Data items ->
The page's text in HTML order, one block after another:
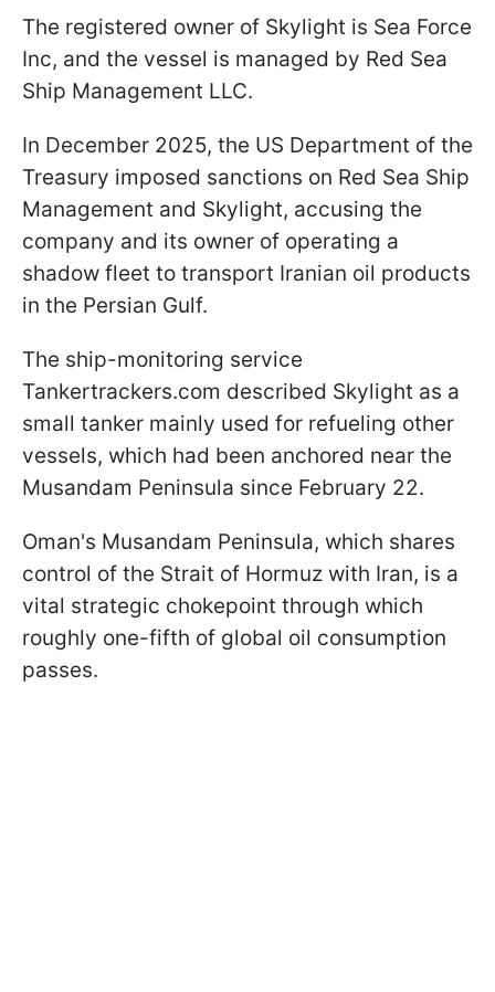
The registered owner of Skylight is Sea Force
Inc, and the vessel is managed by Red Sea
Ship Management LLC.
In December 2025, the US Department of the
Treasury imposed sanctions on Red Sea Ship
Management and Skylight, accusing the
company and its owner of operating a
shadow fleet to transport Iranian oil products
in the Persian Gulf.
The ship-monitoring service
Tankertrackers.com described Skylight as a
small tanker mainly used for refueling other
vessels, which had been anchored near the
Musandam Peninsula since February 22.
Oman's Musandam Peninsula, which shares
control of the Strait of Hormuz with Iran, is a
vital strategic chokepoint through which
roughly one-fifth of global oil consumption
passes.
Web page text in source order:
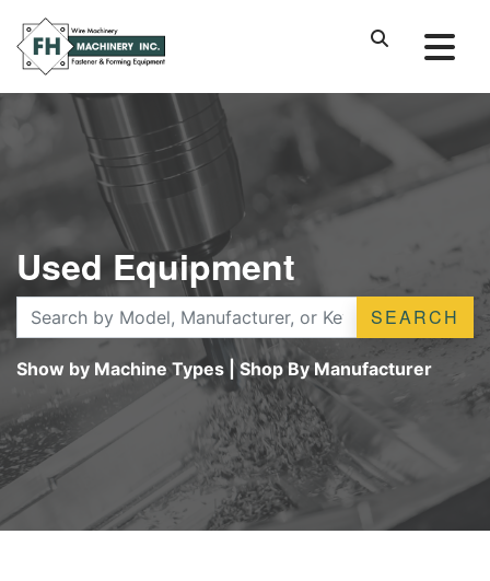
Used Equipment
SEARCH
Show by Machine Types |Shop By Manufacturer
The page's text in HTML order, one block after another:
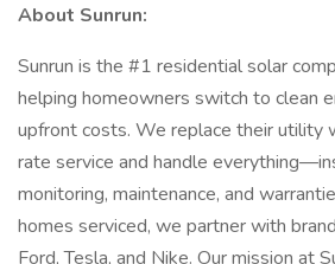
About Sunrun:
Sunrun is the #1 residential solar
helping homeowners switch to clean
upfront costs. We replace their utility
rate service and handle
monitoring, maintenance, and
homes serviced, we partner with
Ford, Tesla, and Nike. Our mission at
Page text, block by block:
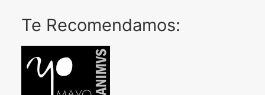
Te Recomendamos:
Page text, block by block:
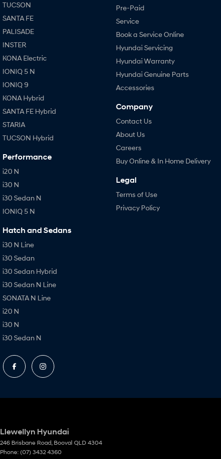
TUCSON
SANTA FE
PALISADE
INSTER
KONA Electric
IONIQ 5 N
IONIQ 9
KONA Hybrid
SANTA FE Hybrid
STARIA
TUCSON Hybrid
Performance
i20 N
i30 N
i30 Sedan N
IONIQ 5 N
Hatch and Sedans
i30 N Line
i30 Sedan
i30 Sedan Hybrid
i30 Sedan N Line
SONATA N Line
i20 N
i30 N
i30 Sedan N
Pre-Paid
Service
Book a Service Online
Hyundai Servicing
Hyundai Warranty
Hyundai Genuine Parts
Accessories
Company
Contact Us
About Us
Careers
Buy Online & In Home Delivery
Legal
Terms of Use
Privacy Policy
Llewellyn Hyundai
246 Brisbane Road, Booval QLD 4304
Phone: (07) 3432 4360
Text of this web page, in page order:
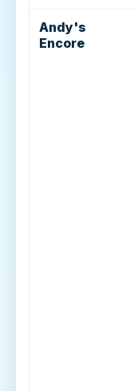
Andy's
Encore
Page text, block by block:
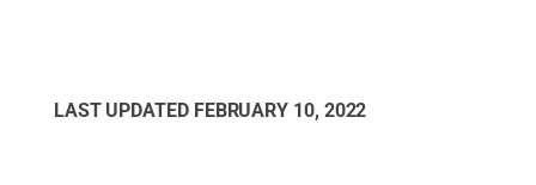
LAST UPDATED FEBRUARY 10, 2022
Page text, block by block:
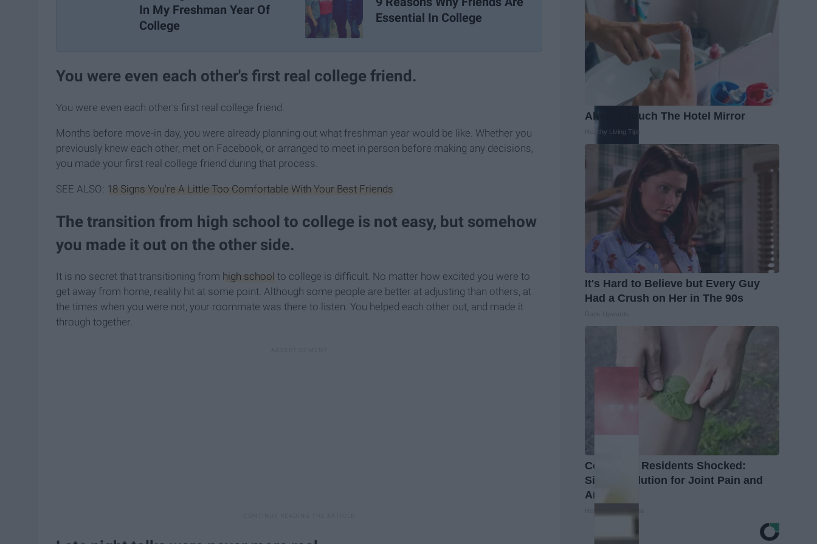
In My Freshman Year Of
College
Essential In College
You were even each other's first real college friend.
You were even each other's first real college friend.
Months before move-in day, you were already planning out what freshman year would be like. Whether you
previously knew each other, met on Facebook, or arranged to meet in person before making any decisions,
you made your first real college friend during that process.
SEE ALSO: 18 Signs You're A Little Too Comfortable With Your Best Friends
The transition from high school to college is not easy, but somehow
you made it out on the other side.
It is no secret that transitioning from high school to college is difficult. No matter how excited you were to
get away from home, reality hit at some point. Although some people are better at adjusting than others, at
the times when you were not, your roommate was there to listen. You helped each other out, and made it
through together.
Always Touch The Hotel Mirror
Healthy Living Tips
It's Hard to Believe but Every Guy
Had a Crush on Her in The 90s
Columbus Residents Shocked:
Simple Solution for Joint Pain and
Arthritis
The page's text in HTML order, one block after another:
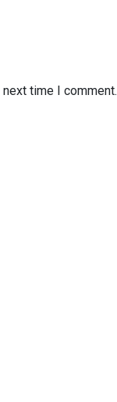
time I comment.
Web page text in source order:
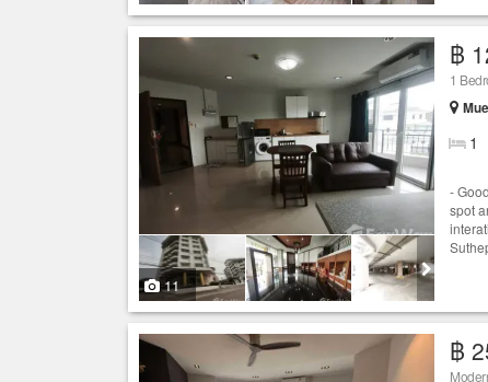
11
฿
1
1
-
spot
฿
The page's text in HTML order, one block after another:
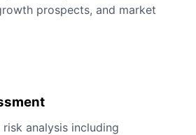
prospects, and market
analysis including
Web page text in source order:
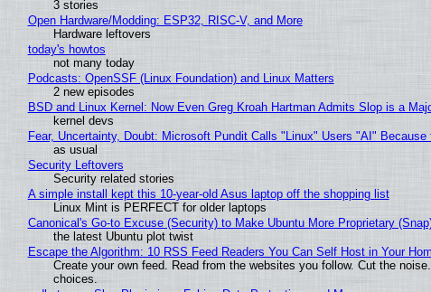
3 stories
Open Hardware/Modding: ESP32, RISC-V, and More
Hardware leftovers
today's howtos
not many today
Podcasts: OpenSSF (Linux Foundation) and Linux Matters
2 new episodes
BSD and Linux Kernel: Now Even Greg Kroah Hartman Admits Slop is a
kernel devs
Fear, Uncertainty, Doubt: Microsoft Pundit Calls "Linux" Users "AI"
as usual
Security Leftovers
Security related stories
A simple install kept this 10-year-old Asus laptop off the shopping list
Linux Mint is PERFECT for older laptops
Canonical's Go-to Excuse (Security) to Make Ubuntu More Proprietary
the latest Ubuntu plot twist
Escape the Algorithm: 10 RSS Feed Readers You Can Self Host in Your
Create your own feed. Read from the websites you follow. Cut the
choices.
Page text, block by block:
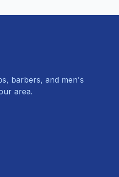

WHAT YOU WILL DO -> Whatever lies between the first line of the data and the line holding "i30 Sedan Hybrid", inclusive, should be repeated exactly, apart from the pictures.

ANSWER TO THIS TASK ->
The page's text in HTML order, one block after another:
The registered owner of Skylight is Sea Force
Inc, and the vessel is managed by Red Sea
Ship Management LLC.
In December 2025, the US Department of the
Treasury imposed sanctions on Red Sea Ship
Management and Skylight, accusing the
company and its owner of operating a
shadow fleet to transport Iranian oil products
in the Persian Gulf.
The ship-monitoring service
Tankertrackers.com described Skylight as a
small tanker mainly used for refueling other
vessels, which had been anchored near the
Musandam Peninsula since February 22.
Oman's Musandam Peninsula, which shares
control of the Strait of Hormuz with Iran, is a
vital strategic chokepoint through which
roughly one-fifth of global oil consumption
passes.
Web page text in source order:
Used Equipment
SEARCH
Show by Machine Types |Shop By Manufacturer
The page's text in HTML order, one block after another:
About Sunrun:
Sunrun is the #1 residential solar
helping homeowners switch to clean
upfront costs. We replace their utility
rate service and handle
monitoring, maintenance, and
homes serviced, we partner with
Ford, Tesla, and Nike. Our mission at
Page text, block by block:
Te Recomendamos:
Page text, block by block:
TUCSON
SANTA FE
PALISADE
INSTER
KONA Electric
IONIQ 5 N
IONIQ 9
KONA Hybrid
SANTA FE Hybrid
STARIA
TUCSON Hybrid
Performance
i20 N
i30 N
i30 Sedan N
IONIQ 5 N
Hatch and Sedans
i30 N Line
i30 Sedan
i30 Sedan Hybrid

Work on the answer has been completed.